§ **WORK INSTRUCTION**:
Wherever the word "that" appears in the entries, copy the whole line.

§ **PROVIDED DATA**:
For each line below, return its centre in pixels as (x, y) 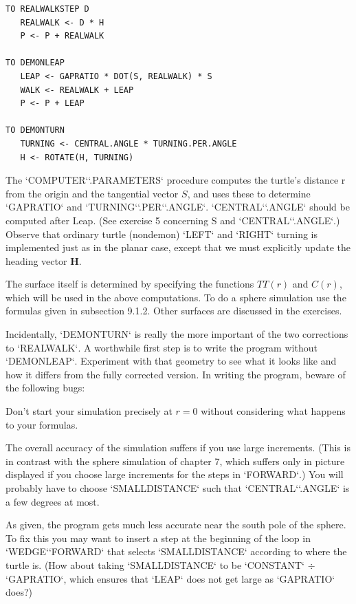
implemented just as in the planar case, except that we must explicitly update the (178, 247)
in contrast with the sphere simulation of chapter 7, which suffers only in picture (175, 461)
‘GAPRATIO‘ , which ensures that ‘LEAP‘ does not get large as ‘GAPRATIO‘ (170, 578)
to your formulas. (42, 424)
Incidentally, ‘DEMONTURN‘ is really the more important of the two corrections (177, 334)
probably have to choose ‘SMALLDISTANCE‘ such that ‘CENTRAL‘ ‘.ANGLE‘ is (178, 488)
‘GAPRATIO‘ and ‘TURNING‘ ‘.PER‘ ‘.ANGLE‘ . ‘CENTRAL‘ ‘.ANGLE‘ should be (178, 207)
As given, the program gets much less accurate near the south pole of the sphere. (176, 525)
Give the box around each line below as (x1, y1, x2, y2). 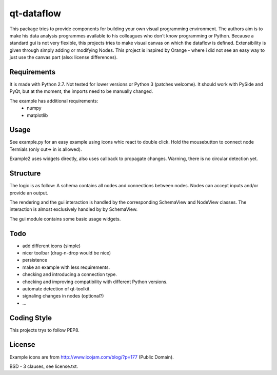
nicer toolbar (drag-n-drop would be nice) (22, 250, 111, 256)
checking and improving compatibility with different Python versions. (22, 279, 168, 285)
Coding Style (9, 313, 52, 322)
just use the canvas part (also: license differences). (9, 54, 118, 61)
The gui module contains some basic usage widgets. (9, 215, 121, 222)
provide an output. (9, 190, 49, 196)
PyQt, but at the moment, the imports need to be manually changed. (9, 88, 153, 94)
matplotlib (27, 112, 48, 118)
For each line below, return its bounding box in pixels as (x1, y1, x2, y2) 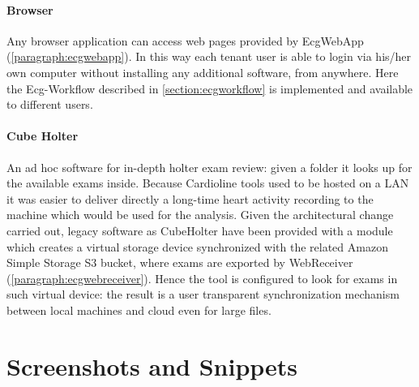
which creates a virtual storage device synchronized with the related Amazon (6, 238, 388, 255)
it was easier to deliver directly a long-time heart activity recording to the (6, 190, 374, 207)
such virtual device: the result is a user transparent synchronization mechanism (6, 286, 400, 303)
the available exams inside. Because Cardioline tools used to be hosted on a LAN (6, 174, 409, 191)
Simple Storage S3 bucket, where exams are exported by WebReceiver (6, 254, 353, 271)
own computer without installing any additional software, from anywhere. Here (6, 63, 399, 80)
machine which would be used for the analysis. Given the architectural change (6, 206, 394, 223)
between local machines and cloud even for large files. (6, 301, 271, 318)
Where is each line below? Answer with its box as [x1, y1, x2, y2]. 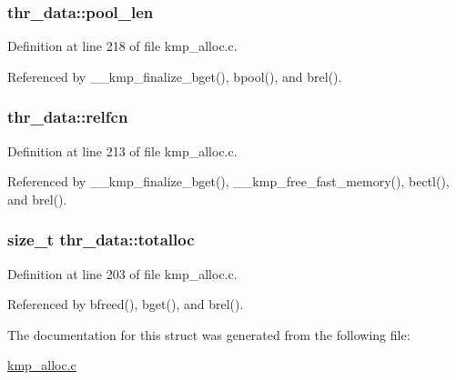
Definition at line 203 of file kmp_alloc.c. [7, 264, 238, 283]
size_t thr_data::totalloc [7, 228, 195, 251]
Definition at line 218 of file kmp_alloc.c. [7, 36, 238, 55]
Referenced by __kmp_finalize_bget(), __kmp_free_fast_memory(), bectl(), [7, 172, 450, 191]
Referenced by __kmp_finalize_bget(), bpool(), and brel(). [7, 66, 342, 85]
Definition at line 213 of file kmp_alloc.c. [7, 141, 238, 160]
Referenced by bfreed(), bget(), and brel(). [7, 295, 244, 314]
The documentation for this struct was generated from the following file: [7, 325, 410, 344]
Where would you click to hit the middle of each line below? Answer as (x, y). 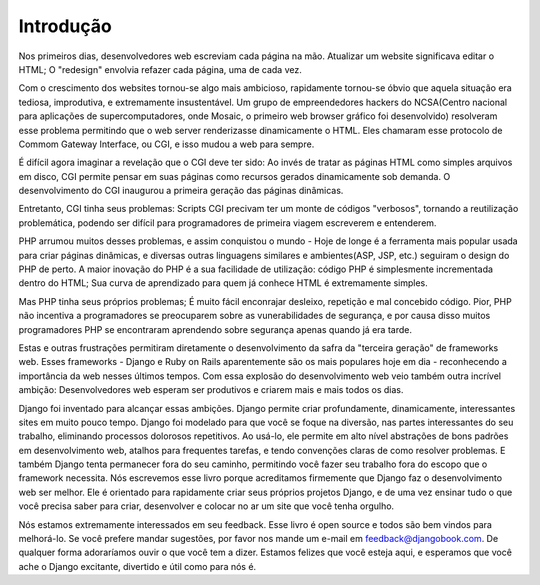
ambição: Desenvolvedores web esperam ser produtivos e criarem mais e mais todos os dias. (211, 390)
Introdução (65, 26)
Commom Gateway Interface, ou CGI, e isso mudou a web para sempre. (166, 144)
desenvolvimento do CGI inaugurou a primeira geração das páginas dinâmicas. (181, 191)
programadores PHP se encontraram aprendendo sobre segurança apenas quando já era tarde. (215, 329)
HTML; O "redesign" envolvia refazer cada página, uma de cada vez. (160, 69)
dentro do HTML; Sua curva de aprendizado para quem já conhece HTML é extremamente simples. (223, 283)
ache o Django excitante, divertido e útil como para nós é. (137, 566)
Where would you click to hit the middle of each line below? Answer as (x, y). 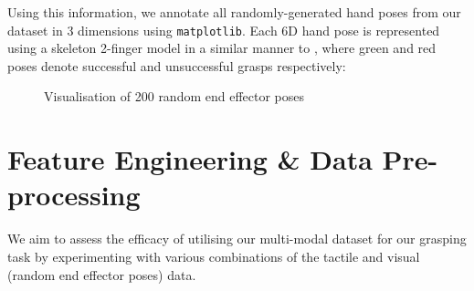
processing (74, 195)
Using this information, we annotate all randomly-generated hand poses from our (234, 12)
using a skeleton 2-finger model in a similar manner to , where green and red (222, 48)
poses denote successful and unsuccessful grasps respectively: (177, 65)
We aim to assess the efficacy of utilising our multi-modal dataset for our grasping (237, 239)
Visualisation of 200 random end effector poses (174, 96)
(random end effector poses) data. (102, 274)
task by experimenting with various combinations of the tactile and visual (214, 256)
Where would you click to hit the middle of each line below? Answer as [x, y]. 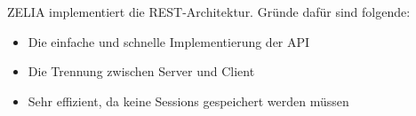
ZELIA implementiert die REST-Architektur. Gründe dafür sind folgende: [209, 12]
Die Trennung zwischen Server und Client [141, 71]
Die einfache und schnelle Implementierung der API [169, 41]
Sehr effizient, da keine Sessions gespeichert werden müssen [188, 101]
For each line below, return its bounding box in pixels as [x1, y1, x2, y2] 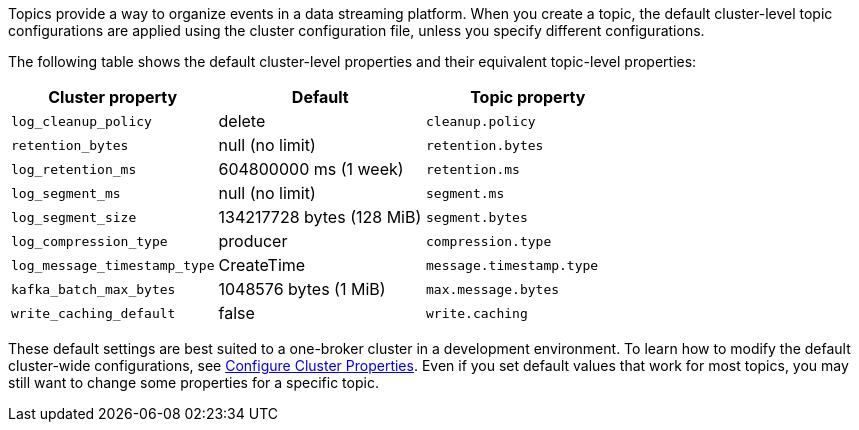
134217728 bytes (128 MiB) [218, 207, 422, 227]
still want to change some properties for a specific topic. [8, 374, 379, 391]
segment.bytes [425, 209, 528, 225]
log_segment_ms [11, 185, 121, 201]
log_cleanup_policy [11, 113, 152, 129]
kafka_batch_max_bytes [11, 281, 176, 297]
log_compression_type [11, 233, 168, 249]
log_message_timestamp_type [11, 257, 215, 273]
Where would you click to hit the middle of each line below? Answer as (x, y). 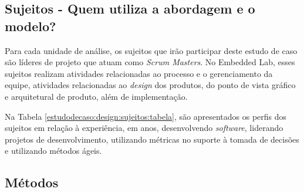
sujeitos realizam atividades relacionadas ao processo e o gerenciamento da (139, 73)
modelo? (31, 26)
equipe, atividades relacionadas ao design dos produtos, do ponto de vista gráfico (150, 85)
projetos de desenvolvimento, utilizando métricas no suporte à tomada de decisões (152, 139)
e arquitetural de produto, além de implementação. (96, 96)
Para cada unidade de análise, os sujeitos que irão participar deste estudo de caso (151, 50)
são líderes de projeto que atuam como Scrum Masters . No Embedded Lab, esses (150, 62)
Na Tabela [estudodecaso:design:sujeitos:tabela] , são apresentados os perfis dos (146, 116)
==
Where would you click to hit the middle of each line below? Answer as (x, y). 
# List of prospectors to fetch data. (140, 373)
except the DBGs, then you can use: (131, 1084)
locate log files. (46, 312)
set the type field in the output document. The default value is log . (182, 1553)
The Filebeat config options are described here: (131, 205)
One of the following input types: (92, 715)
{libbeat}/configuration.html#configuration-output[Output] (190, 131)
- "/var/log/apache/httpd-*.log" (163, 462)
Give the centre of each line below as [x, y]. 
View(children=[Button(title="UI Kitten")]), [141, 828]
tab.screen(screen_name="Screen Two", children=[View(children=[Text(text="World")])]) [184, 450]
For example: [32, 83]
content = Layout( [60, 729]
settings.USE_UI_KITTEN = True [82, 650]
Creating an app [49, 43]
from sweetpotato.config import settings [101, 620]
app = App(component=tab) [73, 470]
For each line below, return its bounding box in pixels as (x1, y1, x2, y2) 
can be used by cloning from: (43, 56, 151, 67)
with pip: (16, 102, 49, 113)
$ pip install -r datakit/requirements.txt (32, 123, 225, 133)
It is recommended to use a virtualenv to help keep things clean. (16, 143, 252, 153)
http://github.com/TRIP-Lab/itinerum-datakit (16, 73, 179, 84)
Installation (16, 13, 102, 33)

§ **WRITTEN ANSWER**:
implemented just as in the planar case, except that we must explicitly update the (178, 247)
‘GAPRATIO‘ , which ensures that ‘LEAP‘ does not get large as ‘GAPRATIO‘ (170, 578)
probably have to choose ‘SMALLDISTANCE‘ such that ‘CENTRAL‘ ‘.ANGLE‘ is (178, 488)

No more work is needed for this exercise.